DATASET EXTRACT
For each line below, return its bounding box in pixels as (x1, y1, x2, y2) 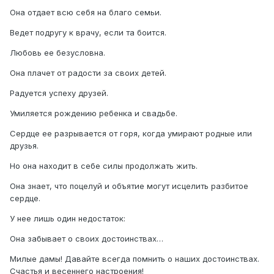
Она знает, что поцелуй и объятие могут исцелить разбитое (10, 181, 248, 191)
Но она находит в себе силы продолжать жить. (10, 161, 198, 171)
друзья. (10, 141, 39, 151)
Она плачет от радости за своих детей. (10, 68, 166, 78)
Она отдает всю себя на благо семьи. (10, 7, 161, 18)
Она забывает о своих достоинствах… (10, 234, 163, 244)
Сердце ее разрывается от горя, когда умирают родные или (10, 128, 252, 139)
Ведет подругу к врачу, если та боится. (10, 28, 166, 38)
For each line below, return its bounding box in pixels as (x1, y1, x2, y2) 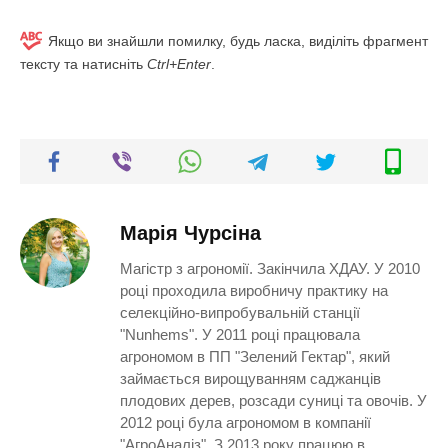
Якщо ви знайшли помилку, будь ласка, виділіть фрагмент (48, 33, 428, 49)
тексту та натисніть (20, 56, 147, 72)
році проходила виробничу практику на (120, 281, 388, 299)
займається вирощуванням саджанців (120, 369, 381, 387)
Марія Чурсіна (120, 221, 261, 244)
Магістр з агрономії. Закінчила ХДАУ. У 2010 (120, 259, 420, 277)
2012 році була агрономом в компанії (120, 413, 371, 431)
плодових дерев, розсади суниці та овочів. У (120, 391, 427, 409)
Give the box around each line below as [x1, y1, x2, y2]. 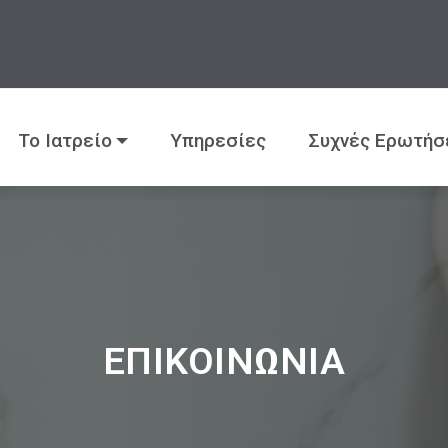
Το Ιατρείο [17, 128, 112, 152]
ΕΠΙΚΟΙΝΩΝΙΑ [102, 339, 346, 384]
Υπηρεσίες [170, 128, 267, 152]
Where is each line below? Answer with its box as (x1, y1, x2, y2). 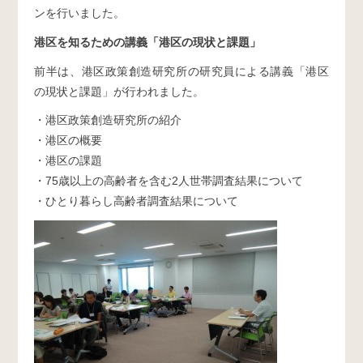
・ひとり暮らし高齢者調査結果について (34, 194, 239, 208)
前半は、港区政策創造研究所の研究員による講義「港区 (34, 64, 329, 78)
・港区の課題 (34, 154, 103, 168)
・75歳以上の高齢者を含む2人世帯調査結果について (34, 174, 304, 188)
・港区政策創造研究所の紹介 (34, 113, 182, 127)
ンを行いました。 (34, 6, 126, 20)
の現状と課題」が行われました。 (34, 84, 205, 98)
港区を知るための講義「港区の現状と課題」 (34, 35, 262, 49)
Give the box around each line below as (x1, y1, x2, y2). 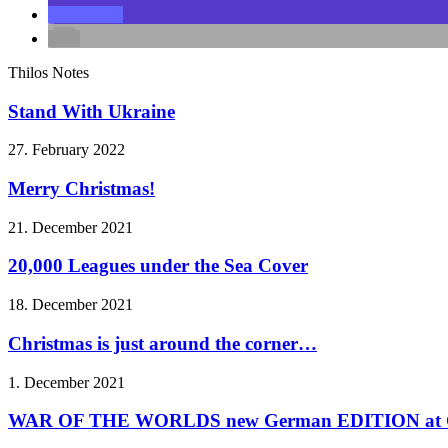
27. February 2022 (8, 141, 125, 159)
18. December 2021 (8, 296, 133, 314)
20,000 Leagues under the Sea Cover (8, 255, 308, 277)
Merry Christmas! (8, 178, 155, 200)
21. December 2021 (8, 218, 133, 236)
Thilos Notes (8, 63, 89, 81)
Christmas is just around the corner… (8, 332, 317, 354)
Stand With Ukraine (8, 100, 175, 122)
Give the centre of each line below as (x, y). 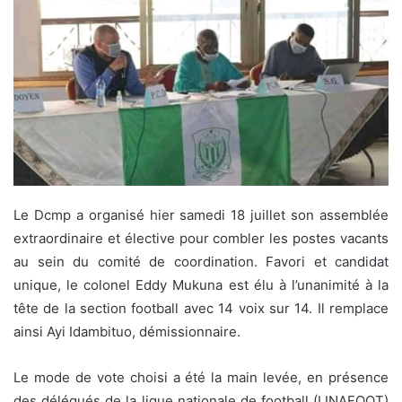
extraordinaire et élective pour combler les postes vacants (201, 238)
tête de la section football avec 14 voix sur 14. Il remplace (201, 308)
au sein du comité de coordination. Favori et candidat (201, 261)
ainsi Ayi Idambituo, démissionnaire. (127, 331)
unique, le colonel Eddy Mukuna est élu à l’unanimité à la (201, 284)
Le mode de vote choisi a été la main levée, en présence (201, 377)
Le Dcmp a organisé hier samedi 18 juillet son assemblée (201, 214)
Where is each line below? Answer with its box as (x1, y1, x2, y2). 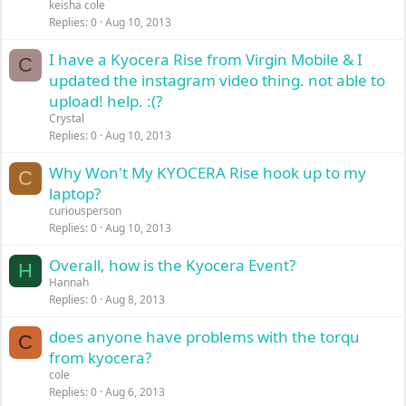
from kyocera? (49, 347, 152, 368)
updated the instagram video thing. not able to (49, 70, 386, 91)
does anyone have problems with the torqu (49, 326, 361, 347)
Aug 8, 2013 (105, 292, 166, 307)
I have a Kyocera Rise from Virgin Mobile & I (49, 49, 363, 70)
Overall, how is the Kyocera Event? (49, 255, 296, 275)
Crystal (49, 111, 85, 126)
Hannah (49, 275, 90, 290)
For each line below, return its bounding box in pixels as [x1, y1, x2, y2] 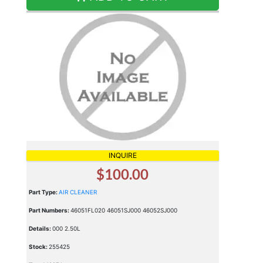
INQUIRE [108, 151, 137, 160]
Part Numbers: [28, 207, 70, 214]
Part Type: [28, 188, 59, 196]
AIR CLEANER [58, 188, 97, 196]
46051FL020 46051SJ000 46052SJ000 [70, 207, 177, 214]
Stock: [28, 243, 49, 251]
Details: [28, 225, 52, 232]
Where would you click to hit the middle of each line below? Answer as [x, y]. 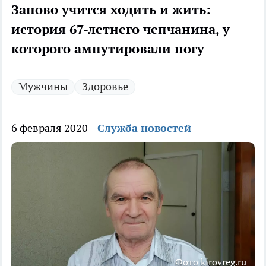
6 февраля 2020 [50, 128]
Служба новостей [144, 128]
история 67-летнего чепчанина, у [121, 29]
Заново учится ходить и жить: [111, 10]
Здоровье [105, 87]
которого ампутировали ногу [108, 49]
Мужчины [43, 87]
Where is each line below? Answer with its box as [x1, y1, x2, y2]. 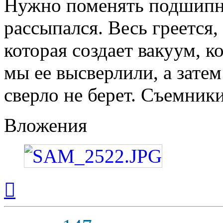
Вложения [4, 114, 87, 136]
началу [15, 193, 38, 202]
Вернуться [15, 175, 50, 184]
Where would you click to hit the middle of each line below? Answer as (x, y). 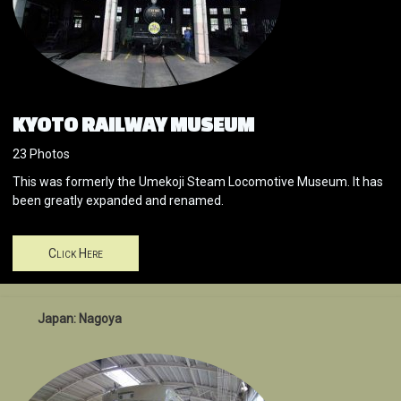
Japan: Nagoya (80, 319)
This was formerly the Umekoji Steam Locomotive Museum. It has (198, 182)
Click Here (76, 254)
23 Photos (41, 154)
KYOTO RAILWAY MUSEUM (133, 124)
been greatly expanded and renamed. (118, 201)
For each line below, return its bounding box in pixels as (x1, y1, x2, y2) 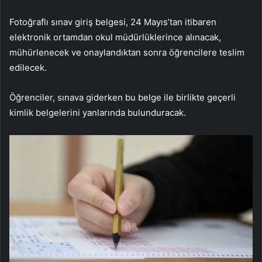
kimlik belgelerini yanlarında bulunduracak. (9, 107, 186, 119)
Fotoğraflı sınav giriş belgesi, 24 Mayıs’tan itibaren (9, 16, 216, 28)
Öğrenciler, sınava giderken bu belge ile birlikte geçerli (9, 92, 236, 104)
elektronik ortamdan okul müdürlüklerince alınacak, (9, 32, 221, 43)
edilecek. (9, 62, 47, 74)
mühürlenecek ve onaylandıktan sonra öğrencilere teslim (9, 47, 244, 58)

REQUIRED ACTION
Could you copy the listing above exactly, without its pictures?

REPLY TO THE EXERCISE
For each line below, return its bounding box in pixels as (x1, y1, x2, y2) 
Она знает, что поцелуй и объятие могут исцелить разбитое (10, 181, 248, 191)
Но она находит в себе силы продолжать жить. (10, 161, 198, 171)
друзья. (10, 141, 39, 151)
Она плачет от радости за своих детей. (10, 68, 166, 78)
Она отдает всю себя на благо семьи. (10, 7, 161, 18)
Она забывает о своих достоинствах… (10, 234, 163, 244)
Сердце ее разрывается от горя, когда умирают родные или (10, 128, 252, 139)
Ведет подругу к врачу, если та боится. (10, 28, 166, 38)
For each line below, return its bounding box in pixels as (x1, y1, x2, y2) 
Якщо ви знайшли помилку, будь ласка, виділіть фрагмент (48, 33, 428, 49)
тексту та натисніть (20, 56, 147, 72)
році проходила виробничу практику на (120, 281, 388, 299)
займається вирощуванням саджанців (120, 369, 381, 387)
Марія Чурсіна (120, 221, 261, 244)
Магістр з агрономії. Закінчила ХДАУ. У 2010 (120, 259, 420, 277)
2012 році була агрономом в компанії (120, 413, 371, 431)
плодових дерев, розсади суниці та овочів. У (120, 391, 427, 409)
Give the box around each line below as [x1, y1, x2, y2]. 
Το Ιατρείο [17, 128, 112, 152]
ΕΠΙΚΟΙΝΩΝΙΑ [102, 339, 346, 384]
Υπηρεσίες [170, 128, 267, 152]
Where is each line below? Answer with its box as (x1, y1, x2, y2). 
・ひとり暮らし高齢者調査結果について (34, 194, 239, 208)
前半は、港区政策創造研究所の研究員による講義「港区 (34, 64, 329, 78)
・港区の課題 (34, 154, 103, 168)
・75歳以上の高齢者を含む2人世帯調査結果について (34, 174, 304, 188)
・港区政策創造研究所の紹介 (34, 113, 182, 127)
ンを行いました。 (34, 6, 126, 20)
の現状と課題」が行われました。 (34, 84, 205, 98)
港区を知るための講義「港区の現状と課題」 (34, 35, 262, 49)
Give the box around each line below as (x1, y1, x2, y2). 
27. February 2022 (8, 141, 125, 159)
18. December 2021 (8, 296, 133, 314)
20,000 Leagues under the Sea Cover (8, 255, 308, 277)
Merry Christmas! (8, 178, 155, 200)
21. December 2021 (8, 218, 133, 236)
Thilos Notes (8, 63, 89, 81)
Christmas is just around the corner… (8, 332, 317, 354)
Stand With Ukraine (8, 100, 175, 122)
Give the centre of each line below as (x, y). 
extraordinaire et élective pour combler les postes vacants (201, 238)
tête de la section football avec 14 voix sur 14. Il remplace (201, 308)
au sein du comité de coordination. Favori et candidat (201, 261)
ainsi Ayi Idambituo, démissionnaire. (127, 331)
unique, le colonel Eddy Mukuna est élu à l’unanimité à la (201, 284)
Le mode de vote choisi a été la main levée, en présence (201, 377)
Le Dcmp a organisé hier samedi 18 juillet son assemblée (201, 214)
Where is each line below? Answer with its box as (x1, y1, x2, y2). 
from kyocera? (49, 347, 152, 368)
updated the instagram video thing. not able to (49, 70, 386, 91)
does anyone have problems with the torqu (49, 326, 361, 347)
Aug 8, 2013 (105, 292, 166, 307)
I have a Kyocera Rise from Virgin Mobile & I (49, 49, 363, 70)
Overall, how is the Kyocera Event? (49, 255, 296, 275)
Crystal (49, 111, 85, 126)
Hannah (49, 275, 90, 290)
For each line below, return its bounding box in pixels as [x1, y1, x2, y2] 
INQUIRE [108, 151, 137, 160]
Part Numbers: [28, 207, 70, 214]
Part Type: [28, 188, 59, 196]
AIR CLEANER [58, 188, 97, 196]
46051FL020 46051SJ000 46052SJ000 [70, 207, 177, 214]
Stock: [28, 243, 49, 251]
Details: [28, 225, 52, 232]
Where would you click to hit the middle of each line below? Answer as [x, y]. 
6 февраля 2020 [50, 128]
Служба новостей [144, 128]
история 67-летнего чепчанина, у [121, 29]
Заново учится ходить и жить: [111, 10]
Здоровье [105, 87]
которого ампутировали ногу [108, 49]
Мужчины [43, 87]
Where is each line below? Answer with its box as [x1, y1, x2, y2]. 
Вложения [4, 114, 87, 136]
началу [15, 193, 38, 202]
Вернуться [15, 175, 50, 184]
Where would you click to hit the middle of each line below? Answer as (x, y). 
Japan: Nagoya (80, 319)
This was formerly the Umekoji Steam Locomotive Museum. It has (198, 182)
Click Here (76, 254)
23 Photos (41, 154)
KYOTO RAILWAY MUSEUM (133, 124)
been greatly expanded and renamed. (118, 201)
For each line below, return its bounding box in pixels as (x1, y1, x2, y2) 
kimlik belgelerini yanlarında bulunduracak. (9, 107, 186, 119)
Fotoğraflı sınav giriş belgesi, 24 Mayıs’tan itibaren (9, 16, 216, 28)
Öğrenciler, sınava giderken bu belge ile birlikte geçerli (9, 92, 236, 104)
elektronik ortamdan okul müdürlüklerince alınacak, (9, 32, 221, 43)
edilecek. (9, 62, 47, 74)
mühürlenecek ve onaylandıktan sonra öğrencilere teslim (9, 47, 244, 58)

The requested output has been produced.